ALL of the audio formats (ie: DD5.1, DTS, DTS-ES, Dolby Digital EX, Dolby TrueHD and DTS-HD™) need to be decoded. So support is based upon the decoder (typically the AVR), NOT the speakers or headphones.


----------



## Tyrone Burton

So if a headphone product says it supports DD5.1 does that mean if I put it through an AVR, it will send out the signal to them?


----------



## JimE

I can't say that I've seen that noted on any headphones.

In any case, as noted previously, headphones don't/can't decode a digital audio stream. But again, it depends on the type of headphones (ie: how they connect).
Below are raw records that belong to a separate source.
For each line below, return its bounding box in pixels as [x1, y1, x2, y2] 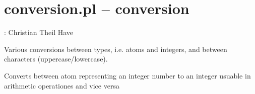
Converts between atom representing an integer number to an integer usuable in [4, 70, 251, 80]
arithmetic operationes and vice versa [4, 80, 119, 90]
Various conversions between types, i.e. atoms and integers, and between [4, 43, 227, 54]
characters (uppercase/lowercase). [4, 53, 108, 64]
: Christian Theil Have [4, 27, 74, 37]
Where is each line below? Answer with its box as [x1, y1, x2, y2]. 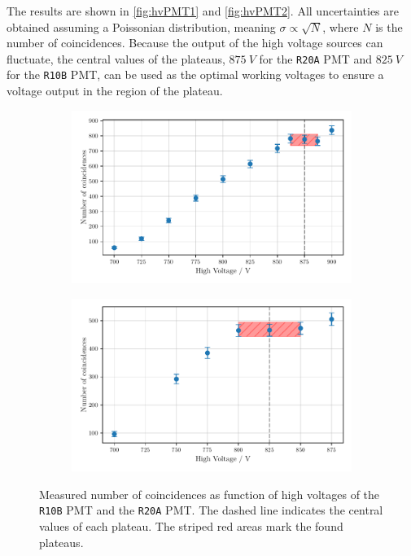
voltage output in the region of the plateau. [7, 82, 223, 99]
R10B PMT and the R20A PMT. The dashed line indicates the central [39, 501, 383, 519]
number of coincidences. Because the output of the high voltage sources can [7, 34, 383, 51]
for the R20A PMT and [259, 50, 373, 67]
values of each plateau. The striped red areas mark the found [39, 517, 343, 534]
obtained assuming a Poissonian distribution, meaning [7, 18, 276, 35]
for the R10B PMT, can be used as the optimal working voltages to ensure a [7, 66, 384, 83]
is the [375, 18, 403, 35]
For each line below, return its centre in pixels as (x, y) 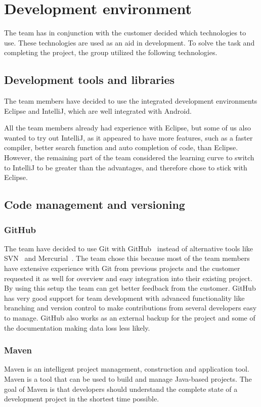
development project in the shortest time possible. (82, 399)
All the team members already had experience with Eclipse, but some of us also (127, 128)
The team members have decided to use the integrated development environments (131, 101)
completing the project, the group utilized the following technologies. (111, 52)
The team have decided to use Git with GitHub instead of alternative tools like (129, 248)
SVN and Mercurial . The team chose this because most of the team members (127, 258)
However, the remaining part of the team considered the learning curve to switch (129, 157)
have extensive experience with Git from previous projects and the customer (122, 268)
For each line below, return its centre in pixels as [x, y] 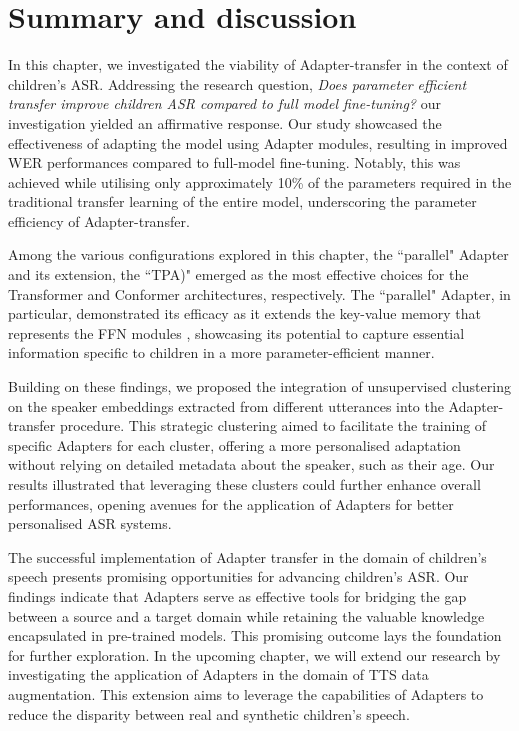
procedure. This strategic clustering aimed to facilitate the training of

Any headphones that connect via a 3.5mm or 1/8th jack, are connected to an analog port and cannot decode a digital audio stream.


----------



## Tyrone Burton

Right then, it must mean that they come with some sort of decoder. I bought some headphones which I still use today which supported dolby digital. I'm unsure now if it was Dolby pro logic or DD 5.1, but it came with a decoder which was a USB conection, the decoder had a port for the jack but I didn't know the headphones were only for a pc.


----------



## JimE

In that case, yes, it could have the ability as the signal would be passed digitally through USB. And as they are USB based headphones, they are PC/game console headphones.


----------



## Tyrone Burton

Can a audio format like DD be passed through headphones through a normal jack, or is this fatter jacks that are only supported.


----------



## JimE

No. "Normal" jacks are analog.


----------



## Tyrone Burton

And USB is digital? Hens forth why DD can be passed through


----------



## JimE

Correct.


----------



## Tyrone Burton

Cool, you've covered not one thing, but two in this thread. This will certainly help other people out too, thanks.


----------